Some "failures" are supervised bugs, not architectural limits. v5's [UNK] overconfidence was the trainer doing exactly what we asked.
An inductive bias (tree-PE) can be a data-efficiency lever without being a permanent edge at scale.

v6.2 + v7 roadmap

v6.2: add status targets to the vocab (per-parent min_freq); apiVersion-aware kind head; universal depth cap to rebalance CRD content
v7: sub-tokenization for OOV resilience; tree-bias attention for wrong-sibling prediction; bigger-boat suite expansion

Honest research arc: hypothesis → result → ablation → harder tests → surfaced bug → fix → honest gap analysis. The journey taught more than the headline number.
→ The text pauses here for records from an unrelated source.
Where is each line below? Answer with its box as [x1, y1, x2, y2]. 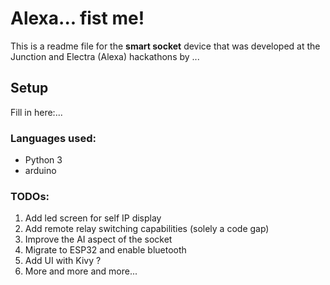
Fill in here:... [10, 106, 63, 118]
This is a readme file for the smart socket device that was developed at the [10, 40, 321, 52]
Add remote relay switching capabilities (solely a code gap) [24, 223, 270, 235]
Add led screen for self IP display [24, 212, 162, 224]
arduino [24, 165, 57, 177]
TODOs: [10, 189, 50, 203]
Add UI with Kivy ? [24, 255, 102, 267]
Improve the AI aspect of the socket [24, 233, 173, 246]
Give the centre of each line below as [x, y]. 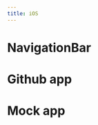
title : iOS [23, 13]
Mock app [36, 111]
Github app [40, 79]
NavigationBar [49, 47]
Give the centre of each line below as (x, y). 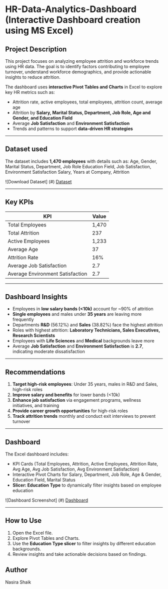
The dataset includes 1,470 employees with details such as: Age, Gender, (81, 161)
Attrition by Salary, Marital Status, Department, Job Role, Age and (81, 112)
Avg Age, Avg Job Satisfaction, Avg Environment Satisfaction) (76, 469)
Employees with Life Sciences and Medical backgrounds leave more (83, 341)
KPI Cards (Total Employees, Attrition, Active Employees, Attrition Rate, (85, 464)
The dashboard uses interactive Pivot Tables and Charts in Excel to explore (84, 87)
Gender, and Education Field (42, 118)
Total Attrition (23, 233)
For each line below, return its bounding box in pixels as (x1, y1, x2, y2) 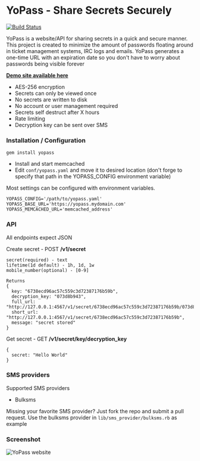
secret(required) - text (6, 257, 68, 263)
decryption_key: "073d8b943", (11, 293, 86, 299)
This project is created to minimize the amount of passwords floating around (6, 41, 193, 48)
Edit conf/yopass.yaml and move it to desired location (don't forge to (14, 166, 183, 174)
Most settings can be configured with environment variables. (6, 184, 155, 191)
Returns (6, 278, 26, 284)
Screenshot (6, 435, 40, 443)
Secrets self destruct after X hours (14, 109, 100, 116)
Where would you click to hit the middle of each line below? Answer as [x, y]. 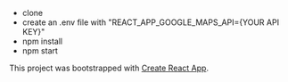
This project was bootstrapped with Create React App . [109, 68]
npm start [40, 51]
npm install [42, 41]
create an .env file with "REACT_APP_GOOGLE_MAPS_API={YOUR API [150, 22]
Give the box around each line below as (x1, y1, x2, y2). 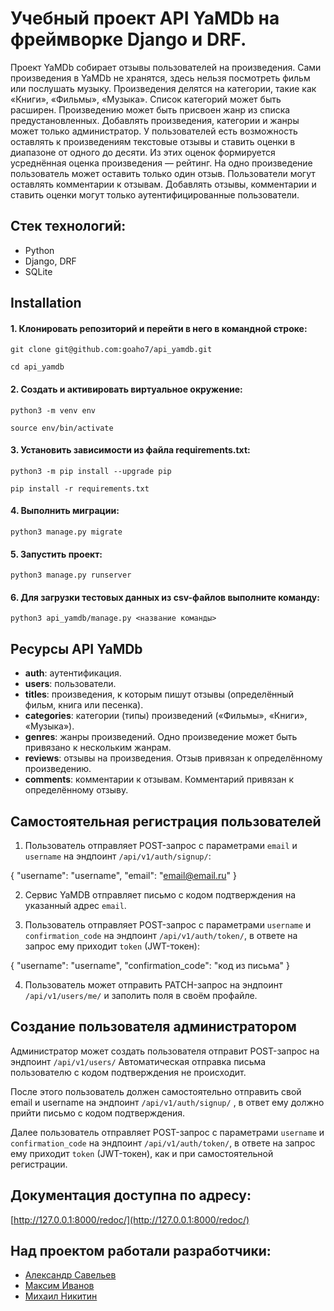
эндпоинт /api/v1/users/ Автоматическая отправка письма (10, 1055, 267, 1067)
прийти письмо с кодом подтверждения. (10, 1107, 185, 1119)
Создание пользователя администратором (10, 1018, 297, 1036)
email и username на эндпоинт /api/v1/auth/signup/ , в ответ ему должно (10, 1096, 325, 1108)
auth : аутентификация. (24, 667, 122, 679)
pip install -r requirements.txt (10, 483, 150, 494)
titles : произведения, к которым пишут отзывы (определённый (24, 688, 295, 701)
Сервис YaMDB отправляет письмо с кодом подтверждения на (24, 888, 297, 901)
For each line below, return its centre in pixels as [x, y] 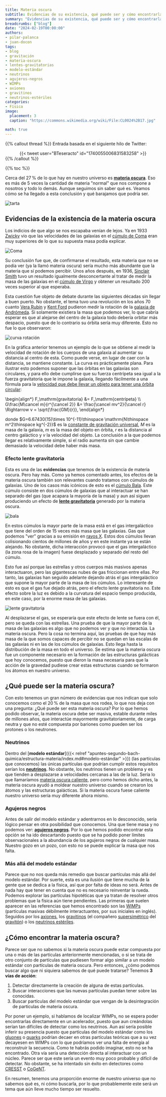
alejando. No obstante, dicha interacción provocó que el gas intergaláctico [81, 547]
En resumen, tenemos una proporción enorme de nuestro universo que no [81, 1079]
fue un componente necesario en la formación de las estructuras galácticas [82, 654]
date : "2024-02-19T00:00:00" [35, 28]
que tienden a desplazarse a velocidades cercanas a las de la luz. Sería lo [80, 774]
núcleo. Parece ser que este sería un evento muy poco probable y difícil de [82, 1058]
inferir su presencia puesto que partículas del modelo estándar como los [79, 1032]
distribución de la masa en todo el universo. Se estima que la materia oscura [83, 649]
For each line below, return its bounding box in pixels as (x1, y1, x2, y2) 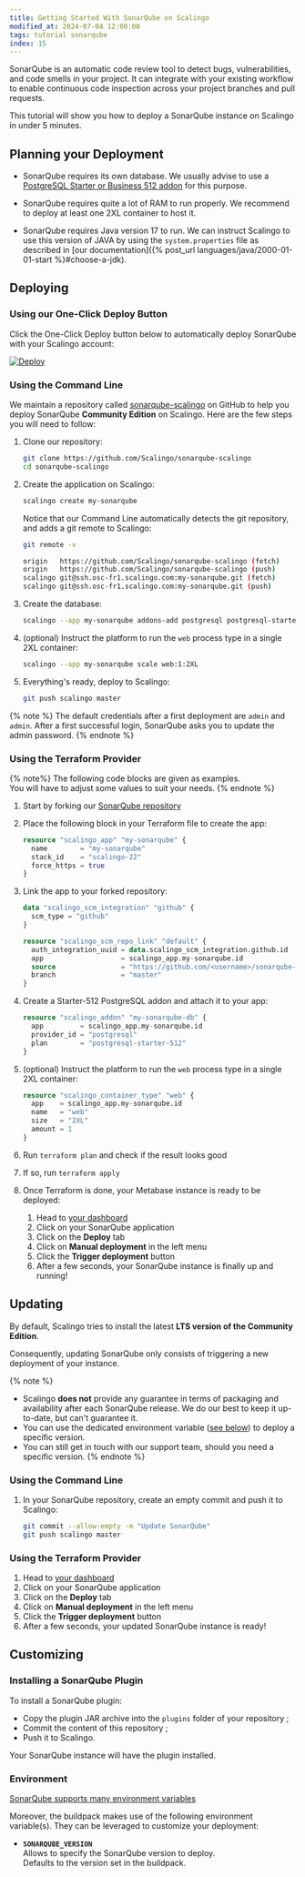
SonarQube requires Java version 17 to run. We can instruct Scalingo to (22, 225, 290, 237)
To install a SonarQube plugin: (9, 1695, 123, 1706)
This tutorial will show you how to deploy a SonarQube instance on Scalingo (9, 110, 294, 121)
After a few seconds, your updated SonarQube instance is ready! (22, 1621, 267, 1631)
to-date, (22, 1412, 54, 1423)
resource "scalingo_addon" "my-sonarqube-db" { (22, 1013, 207, 1022)
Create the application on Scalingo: (22, 479, 155, 490)
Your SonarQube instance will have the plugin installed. (9, 1750, 217, 1760)
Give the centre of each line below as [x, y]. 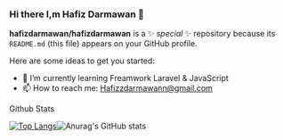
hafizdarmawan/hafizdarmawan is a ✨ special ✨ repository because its [142, 34]
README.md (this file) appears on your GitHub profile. [103, 44]
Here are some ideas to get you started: [82, 61]
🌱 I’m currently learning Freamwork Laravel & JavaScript [125, 78]
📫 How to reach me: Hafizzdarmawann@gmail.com [118, 88]
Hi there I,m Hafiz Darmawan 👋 [77, 14]
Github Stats [32, 109]
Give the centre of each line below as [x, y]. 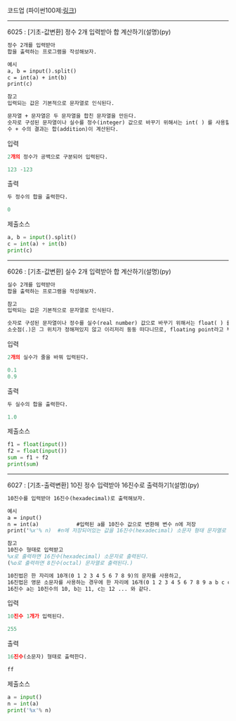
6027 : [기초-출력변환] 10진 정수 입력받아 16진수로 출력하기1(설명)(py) [103, 485]
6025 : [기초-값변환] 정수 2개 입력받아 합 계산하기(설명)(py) [89, 32]
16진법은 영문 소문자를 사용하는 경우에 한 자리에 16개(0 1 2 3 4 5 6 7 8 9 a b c [116, 582]
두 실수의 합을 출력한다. [38, 404]
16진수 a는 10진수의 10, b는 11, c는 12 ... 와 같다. [79, 589]
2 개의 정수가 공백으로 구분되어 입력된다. [58, 157]
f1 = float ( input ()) [38, 445]
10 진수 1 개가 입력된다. [36, 617]
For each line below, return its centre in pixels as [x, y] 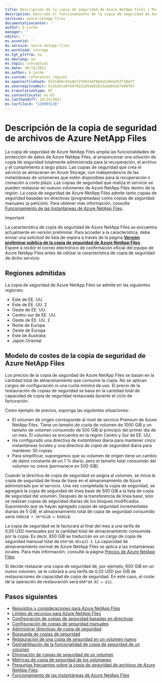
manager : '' [17, 32]
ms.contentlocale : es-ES [30, 95]
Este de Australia [29, 335]
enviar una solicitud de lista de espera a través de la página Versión [72, 237]
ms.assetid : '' [20, 41]
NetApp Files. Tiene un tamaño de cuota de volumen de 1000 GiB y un [82, 425]
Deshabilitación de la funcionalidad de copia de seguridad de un [76, 644]
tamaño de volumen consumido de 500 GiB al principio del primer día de [84, 430]
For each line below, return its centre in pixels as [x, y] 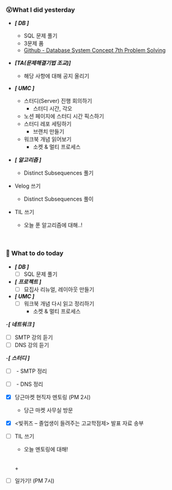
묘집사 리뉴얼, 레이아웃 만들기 [59, 289]
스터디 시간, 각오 [53, 109]
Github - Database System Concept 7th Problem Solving [95, 50]
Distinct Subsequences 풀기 [59, 173]
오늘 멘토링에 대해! [46, 450]
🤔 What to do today [35, 253]
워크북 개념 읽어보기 [47, 139]
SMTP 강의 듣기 [34, 337]
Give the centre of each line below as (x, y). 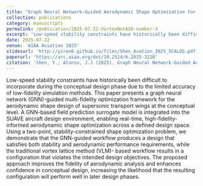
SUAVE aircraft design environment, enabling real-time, (75, 118)
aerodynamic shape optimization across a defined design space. (111, 125)
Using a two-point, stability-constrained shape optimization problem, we (96, 131)
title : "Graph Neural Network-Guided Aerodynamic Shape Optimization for (101, 12)
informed (18, 125)
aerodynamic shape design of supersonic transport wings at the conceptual (101, 105)
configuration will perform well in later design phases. (73, 176)
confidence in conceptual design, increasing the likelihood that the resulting (101, 170)
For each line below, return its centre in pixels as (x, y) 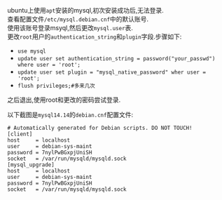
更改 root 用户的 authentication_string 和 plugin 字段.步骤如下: (95, 36)
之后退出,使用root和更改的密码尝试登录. (64, 100)
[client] (20, 134)
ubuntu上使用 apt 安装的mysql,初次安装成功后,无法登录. (86, 10)
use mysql (32, 51)
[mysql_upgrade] (31, 165)
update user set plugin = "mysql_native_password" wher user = (112, 72)
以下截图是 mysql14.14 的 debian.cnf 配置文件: (70, 115)
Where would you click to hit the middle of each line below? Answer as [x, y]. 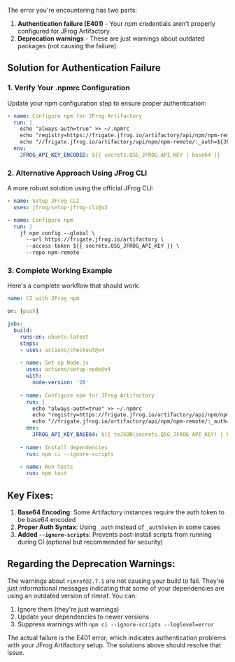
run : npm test [47, 474]
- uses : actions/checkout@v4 [62, 350]
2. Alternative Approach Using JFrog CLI [77, 173]
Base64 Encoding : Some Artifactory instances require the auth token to [121, 512]
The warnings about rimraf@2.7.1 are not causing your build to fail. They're [116, 581]
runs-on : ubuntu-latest [55, 337]
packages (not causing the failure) [67, 46]
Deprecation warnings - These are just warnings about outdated [111, 38]
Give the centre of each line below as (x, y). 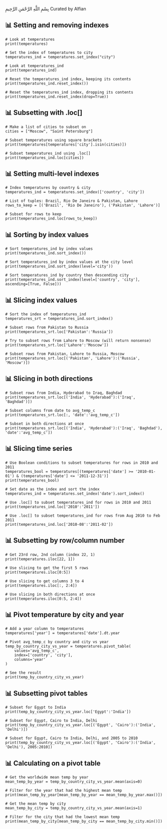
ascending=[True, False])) (33, 284)
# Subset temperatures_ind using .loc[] (48, 153)
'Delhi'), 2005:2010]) (29, 747)
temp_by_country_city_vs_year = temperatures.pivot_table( (68, 646)
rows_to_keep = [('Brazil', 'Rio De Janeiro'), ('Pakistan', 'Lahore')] (83, 205)
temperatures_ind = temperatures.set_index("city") (60, 57)
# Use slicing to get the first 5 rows (47, 568)
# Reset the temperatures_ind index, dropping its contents (69, 92)
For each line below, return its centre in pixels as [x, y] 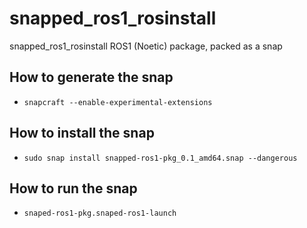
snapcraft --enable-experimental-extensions [118, 102]
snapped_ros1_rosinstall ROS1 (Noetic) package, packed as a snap [146, 46]
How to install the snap [82, 133]
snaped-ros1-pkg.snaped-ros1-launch [100, 213]
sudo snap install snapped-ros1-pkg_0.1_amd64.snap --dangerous [160, 158]
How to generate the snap [91, 77]
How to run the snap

A few takeaways. One — capability tests are great but they saturate. Don't trust them as the sole instrument. Two — when capability tests saturate, embedding analysis can surface data quality issues you'd otherwise miss. The CRD finding was a "look at the data" moment that the test suite never would have caught. Three — not every failure is an architecture problem. Sometimes it's a bug. Lever 1 was a 5-line bug fix that took a status test from 99% [UNK] confidence to passing. Four — inductive biases buy you data efficiency, not permanent advantages. Tree-PE helped at 5K, was a wash at 25K. That's a real result, not a failure. The honest evaluation arc itself is the point of this talk.